Collected data entries
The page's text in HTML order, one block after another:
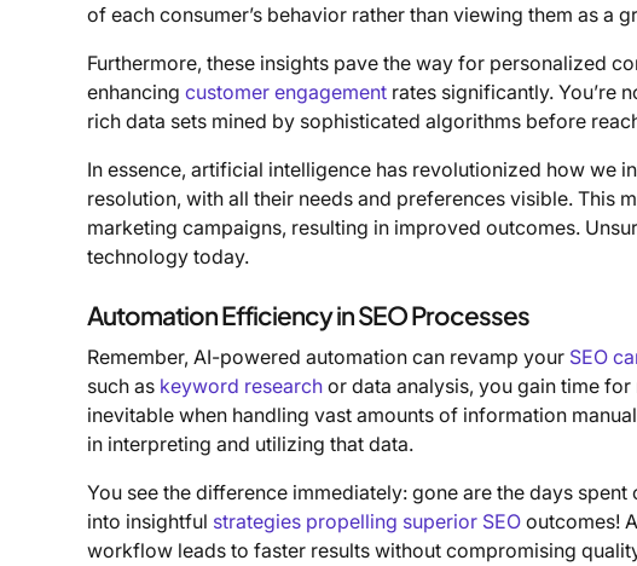
of each consumer’s behavior rather than viewing them as a
Furthermore, these insights pave the way for personalized
enhancing customer engagement rates significantly. You’re
rich data sets mined by sophisticated algorithms before
In essence, artificial intelligence has revolutionized how we
resolution, with all their needs and preferences visible. This
marketing campaigns, resulting in improved outcomes.
technology today.
Automation Efficiency in SEO Processes
Remember, AI-powered automation can revamp your SEO
such as keyword research or data analysis, you gain time
inevitable when handling vast amounts of information
in interpreting and utilizing that data.
You see the difference immediately: gone are the days
into insightful strategies propelling superior SEO outcomes!
workflow leads to faster results without compromising
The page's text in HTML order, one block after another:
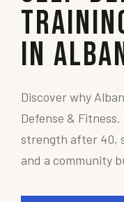
in
Discover why
Defense &
strength after 40,
and a community
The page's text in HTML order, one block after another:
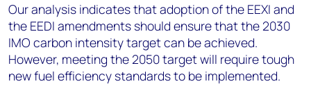
Our analysis indicates that adoption of the EEXI and
the EEDI amendments should ensure that the 2030
IMO carbon intensity target can be achieved.
However, meeting the 2050 target will require tough
new fuel efficiency standards to be implemented.
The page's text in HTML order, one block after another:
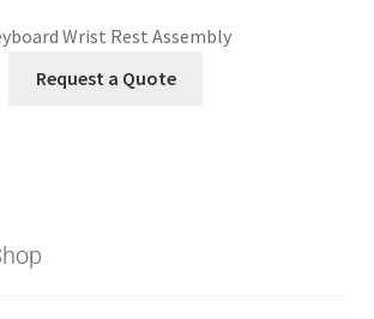
Wrist Rest Assembly
Request a Quote
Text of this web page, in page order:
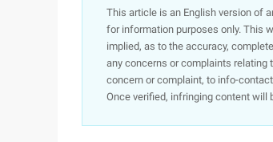
This article is an English version of
for information purposes only. This
implied, as to the accuracy,
any concerns or complaints relating
concern or complaint, to info-
Once verified, infringing content will
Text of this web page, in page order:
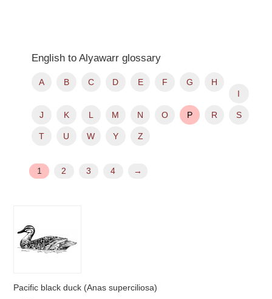
English to Alyawarr glossary
A B C D E F G
H
I
J K L M N O P R S
T U W Y Z
1 2 3 4 →
Pacific black duck (Anas superciliosa)
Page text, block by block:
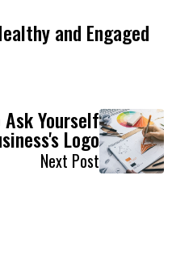
and Engaged
Yourself
Logo
Next Post
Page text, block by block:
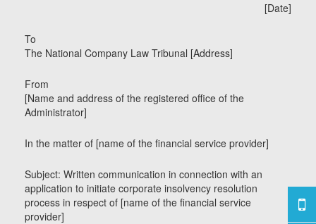
[Date]
To
The National Company Law Tribunal [Address]
From
[Name and address of the registered office of the
Administrator]
In the matter of [name of the financial service provider]
Subject: Written communication in connection with an
application to initiate corporate insolvency resolution
process in respect of [name of the financial service
provider]

DESCRIPTION OF THE TASK =
Please copy the preceding records exactly and omit the images.

WRITTEN RESPONSE =
The page's text in HTML order, one block after another:
of each consumer’s behavior rather than viewing them as a
Furthermore, these insights pave the way for personalized
enhancing customer engagement rates significantly. You’re
rich data sets mined by sophisticated algorithms before
In essence, artificial intelligence has revolutionized how we
resolution, with all their needs and preferences visible. This
marketing campaigns, resulting in improved outcomes.
technology today.
Automation Efficiency in SEO Processes
Remember, AI-powered automation can revamp your SEO
such as keyword research or data analysis, you gain time
inevitable when handling vast amounts of information
in interpreting and utilizing that data.
You see the difference immediately: gone are the days
into insightful strategies propelling superior SEO outcomes!
workflow leads to faster results without compromising
The page's text in HTML order, one block after another:
in
Discover why
Defense &
strength after 40,
and a community
The page's text in HTML order, one block after another:
Our analysis indicates that adoption of the EEXI and
the EEDI amendments should ensure that the 2030
IMO carbon intensity target can be achieved.
However, meeting the 2050 target will require tough
new fuel efficiency standards to be implemented.
The page's text in HTML order, one block after another:
Wrist Rest Assembly
Request a Quote
Text of this web page, in page order:
This article is an English version of
for information purposes only. This
implied, as to the accuracy,
any concerns or complaints relating
concern or complaint, to info-
Once verified, infringing content will
Text of this web page, in page order:
English to Alyawarr glossary
A B C D E F G
H
I
J K L M N O P R S
T U W Y Z
1 2 3 4 →
Pacific black duck (Anas superciliosa)
Page text, block by block:
and Engaged
Yourself
Logo
Next Post
Page text, block by block:
[Date]
To
The National Company Law Tribunal [Address]
From
[Name and address of the registered office of the
Administrator]
In the matter of [name of the financial service provider]
Subject: Written communication in connection with an
application to initiate corporate insolvency resolution
process in respect of [name of the financial service
provider]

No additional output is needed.